They waited a couple of minutes, then went to the house, where Reese rang the bell. Summer wind, warm in spite of the winter-gray sky from which it flowed, breathed through surrounding bougainvillea, red-flowered hibiscus, and fragrant star jasmine. The street was still, peaceful, the sounds of the outside world eliminated by the most effective filter known to man—money.
“Should’ve gotten into real estate, I think,” Reese said. “Why on earth did I ever want to be a cop?”
“You were probably a cop in a previous life,” Julio said dryly, “in another century when being a cop was a better scam than selling real estate. You just fell into the same pattern this time around, without realizing things had changed.”
“Caught in a karma loop, huh?”
A moment later, the door opened. The stork-tall woman in the flamingo-pink dress looked down at Julio, then only slightly up at Reese, and she was less birdlike and more impressive close up than she had been from a distance. Earlier, watching her from the car, Reese had not been able to see the porcelain clarity of her skin, her startling gray eyes, or the sculpted refinement of her features. Her Betty Boop hair, which had looked lacquered—even ceramic—from fifty yards, now proved to be thick and soft. She was no less tall, no less thin, and no less flamboyant than she had seemed before, but her chest was certainly not flat, and her legs were lovely.
“May I help you?” Teddy Bertlesman asked. Her voice was low and silken. She radiated such an air of quiet self-assurance that if Julio and Reese had been two dangerous men instead of two cops, they might not have dared try anything with her.
Presenting his ID and badge, Julio introduced himself and said, “This is my partner, Detective Hagerstrom,” and explained that they wanted to question her about Ben Shadway. “Maybe my information is out of date, but I believe you work as a sales agent in his firm.”
“Of course, you know perfectly well that I do,” she said without scorn, even with some amusement. “Please come in.”

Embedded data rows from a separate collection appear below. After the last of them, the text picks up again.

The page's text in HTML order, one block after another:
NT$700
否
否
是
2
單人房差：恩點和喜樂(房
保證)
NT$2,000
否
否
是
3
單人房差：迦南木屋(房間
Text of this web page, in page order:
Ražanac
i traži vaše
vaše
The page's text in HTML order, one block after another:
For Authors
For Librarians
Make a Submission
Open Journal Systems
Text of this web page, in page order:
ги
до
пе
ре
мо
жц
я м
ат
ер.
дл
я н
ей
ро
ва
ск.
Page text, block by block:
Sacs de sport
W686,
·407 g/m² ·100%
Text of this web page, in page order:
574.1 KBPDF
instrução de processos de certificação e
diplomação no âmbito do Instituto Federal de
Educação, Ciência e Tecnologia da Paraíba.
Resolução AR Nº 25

She led them into a living room as bold in its decor as she was in her dress but with undeniable style and taste. A massive white-marble coffee table. Contemporary sofas upholstered in a rich green fabric. Chairs in peach silk moiré, with elaborately carved arms and feet. Four-foot-tall emerald vases holding huge stalks of white-plumed pampas grass. Very large and dramatic modern art filled the high walls of the cathedral-ceilinged room, giving a comfortable human scale to what could have been a forbidding chamber. A wall of glass presented a panorama of Orange County. Teddy Bertlesman sat on a green sofa, the windows behind her, a pale nimbus of light around her head, and Reese and Julio sat on moiré chairs, separated from her by the enormous marble table that seemed like an altar.
Julio said, “Ms. Bertlesman—”
“No, please,” she said, slipping off her shoes and drawing her long legs up under herself. “Either call me Teddy or, if you insist on remaining formal, it’s Miss Bertlesman. I despise that ridiculous Miz business; it makes me think of the South before the Civil War—dainty ladies in crinolines, sipping mint juleps under magnolia trees while black mammies tend to them.”

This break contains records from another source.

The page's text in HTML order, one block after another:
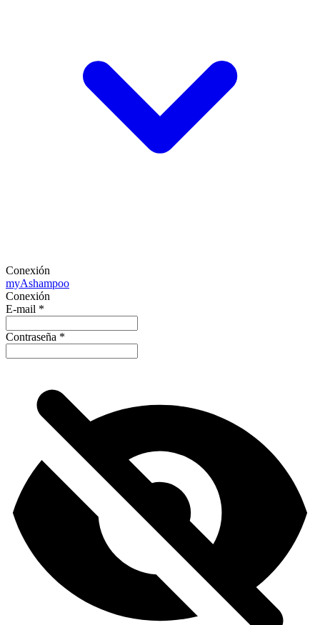
Conexión
myAshampoo
Conexión
E-mail *
Contraseña *

“Miss Bertlesman,” Julio continued, “we are most eager to speak to Mr. Shadway, and we hope you might have an idea where he is. For instance, it occurs to us that, being a real-estate developer and investor as well as broker, he might own rental properties that are currently vacant, one of which he might now be using—”

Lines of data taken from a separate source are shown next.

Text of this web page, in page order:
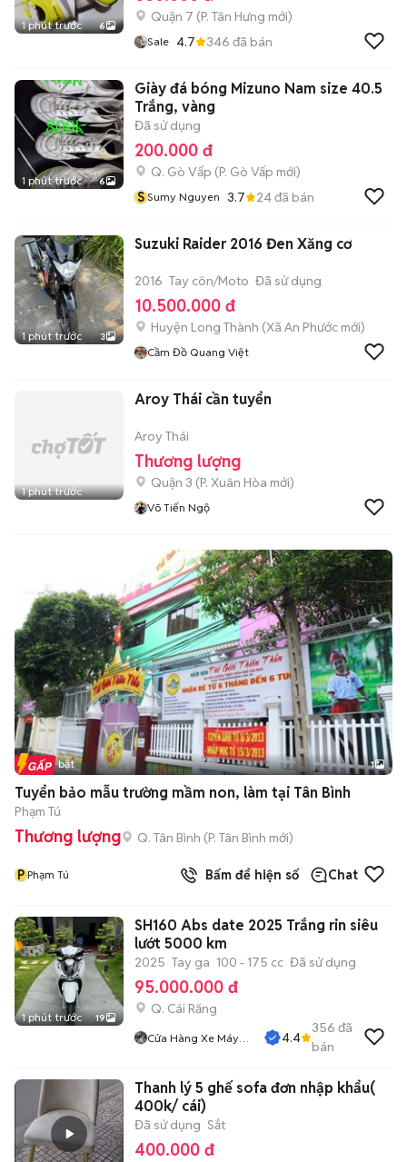
1 phút trước 6
Quận 7 (P. Tân Hưng mới)
Sale 4.7 346 đã bán
1 phút trước 6
Giày đá bóng Mizuno Nam size 40.5
Trắng, vàng
Đã sử dụng
200.000 đ
Q. Gò Vấp (P. Gò Vấp mới)
S Sumy Nguyen 3.7 24đã bán
1 phút trước 3
Suzuki Raider 2016 Đen Xăng cơ
2016 Tay côn/Moto Đã sử dụng
10.500.000 đ
Huyện Long Thành (Xã An Phước mới)
Cầm Đồ Quang Việt
1 phút trước
Aroy Thái cần tuyển
Aroy Thái
Thương lượng
Quận 3 (P. Xuân Hòa mới)
Võ Tiến Ngộ
Tin nổi bật 1
Tuyển bảo mẫu trường mầm non, làm tại Tân Bình
Phạm Tú
Thương lượng Q. Tân Bình (P. Tân Bình mới)
P Phạm Tú Bấm để hiện số Chat
1 phút trước 19
SH160 Abs date 2025 Trắng rin siêu
lướt 5000 km
2025 Tay ga 100 - 175 cc Đã sử dụng
95.000.000 đ
Q. Cái Răng
Cửa Hàng Xe Máy
4.4
356 đã
bán
Thanh lý 5 ghế sofa đơn nhập khẩu(
400k/ cái)
Đã sử dụng Sắt
400.000 đ

“Excuse me, but I don’t see how this falls in your jurisdiction. According to your ID, you’re Santa Ana policemen. Ben has offices in Tustin, Costa Mesa, Orange, Newport Beach, Laguna Beach, and Laguna Niguel, but none in Santa Ana. And he lives in Orange Park Acres.”
Julio assured her that part of the Shadway-Leben case fell into the jurisdiction of the Santa Ana Police Department, and he explained that cross-jurisdictional cooperation was not uncommon, but Teddy Bertlesman was politely skeptical and subtly uncooperative. Reese admired the diplomacy, finesse, and aplomb with which she fielded probing questions and answered without saying anything useful. Her respect for her boss and her determination to p
rotect him became increasingly evident, yet she said nothing that made it possible to accuse her of lying or harboring a wanted man.
At last, recognizing the futility of the authoritarian approach, apparently hoping revelation of his true motives and a blatant bid for sympathy would work where authority had failed, Julio sighed, leaned back in his chair, and said, “Listen, Miss Bertlesman, we’ve lied to you. We aren’t here in any official capacity. Not strictly speaking. In fact, we’re both supposed to be on sick leave. Our captain would be furious if he knew we were still on this case, because federal agencies have taken charge and have told us to back off. But for a lot of reasons, we can’t do that, not and keep our self-respect.”
Teddy Bertlesman frowned—quite prettily, Reese thought—and said, “I don’t understand—”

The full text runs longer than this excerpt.